ADot Community. This community has launched. Its greatest value isn't "me being the teacher," but becoming a platform—welcoming everyone interested in one-person companies (OPC) to join, discuss, and fail together.
"I constantly see people rise in life who are not the smartest, sometimes not even the most diligent, but they are learning machines. They go to bed every night a little wiser than they were when they got up."
—— Charlie Munger, Vice Chairman of Berkshire Hathaway (source)
05 The 103-Day Bill: 144 Yuan vs. Priceless Experience

Here's a real number that's almost funny:
103 days since quitting, my "income" is—144 RMB.

For friends still working, 103 days is roughly 3 months' salary deposited.
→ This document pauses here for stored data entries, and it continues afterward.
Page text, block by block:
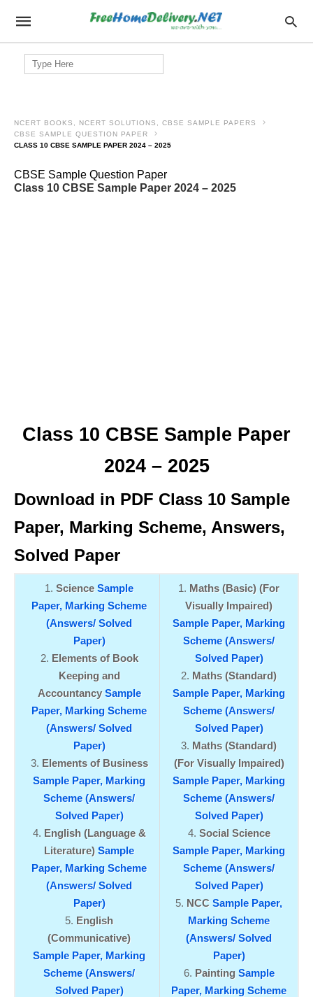
Search
for:
NCERT BOOKS, NCERT SOLUTIONS, CBSE SAMPLE PAPERS
CBSE SAMPLE QUESTION PAPER
CLASS 10 CBSE SAMPLE PAPER 2024 – 2025
CBSE Sample Question Paper
Class 10 CBSE Sample Paper 2024 – 2025
Class 10 CBSE Sample Paper
2024 – 2025
Download in PDF Class 10 Sample
Paper, Marking Scheme, Answers,
Solved Paper
ScienceSample
Paper, Marking Scheme
(Answers/ Solved
Paper)
Elements of Book
Keeping and
AccountancySample
Paper, Marking Scheme
(Answers/ Solved
Paper)
Elements of Business
Sample Paper, Marking
Scheme (Answers/
Solved Paper)
English (Language &
Literature) Sample
Paper, Marking Scheme
(Answers/ Solved
Paper)
English
(Communicative)
Sample Paper, Marking
Scheme (Answers/
Solved Paper)
Maths (Basic) (For
Visually Impaired)
Sample Paper, Marking
Scheme (Answers/
Solved Paper)
Maths (Standard)
Sample Paper, Marking
Scheme (Answers/
Solved Paper)
Maths (Standard)
(For Visually Impaired)
Sample Paper, Marking
Scheme (Answers/
Solved Paper)
Social Science
Sample Paper, Marking
Scheme (Answers/
Solved Paper)
NCC Sample Paper,
Marking Scheme
(Answers/ Solved
Paper)
Painting Sample
Paper, Marking Scheme
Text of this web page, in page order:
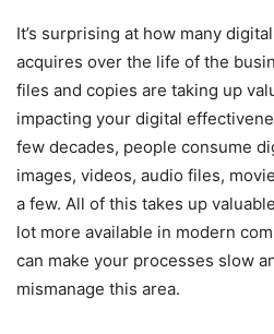
It’s surprising at how many
acquires over the life of the
files and copies are taking up
impacting your digital
few decades, people consume
images, videos, audio files,
a few. All of this takes up
lot more available in modern
can make your processes slow
mismanage this area.

On my end, 144 yuan—less than recycling scrap would earn 😭.
But I don't regret it one bit.
Because what I got in these 103 days can't be measured in money: I learned what I can do, what I can't do, what to persist in, what to let go. If I had to accumulate this knowledge while working, it might take another 10 years.
And I gained all of you—everyone willing to read my articles, join my groups, give me suggestions, and explore together.
"Your time is limited, so don't waste it living someone else's life."
—— Steve Jobs, Apple co-founder, 2005 Stanford University commencement speech (source)
06 In Closing: To You Who Are Also on the Journey

If you're hesitating about whether to leave your comfort zone, I don't have a standard answer for you.
But I can tell you three things I learned:
1. Don't wait until you're "ready" to start. You'll never be ready. Start first, adjust along the way.
2. Don't listen to too many people's opinions. 90% of people will tell you "don't take risks" because they don't dare. Truly valuable advice comes from people who've "done it."
3. Spend time on "accumulable" things. Scrolling short videos isn't accumulable; writing articles is. Doing gigs isn't accumulable; building systems is. Compound effects take time, but once they kick in, they're faster than you imagine.
"Every great business is built around a secret that's hidden from the outside. A great company is a conspiracy to change the world."
—— Peter Thiel, PayPal co-founder, Zero to One (source)
103 days is just the beginning.
For the next 100 days, I'll continue here, recording every step.
Thank you to everyone who read this far. See you in the group.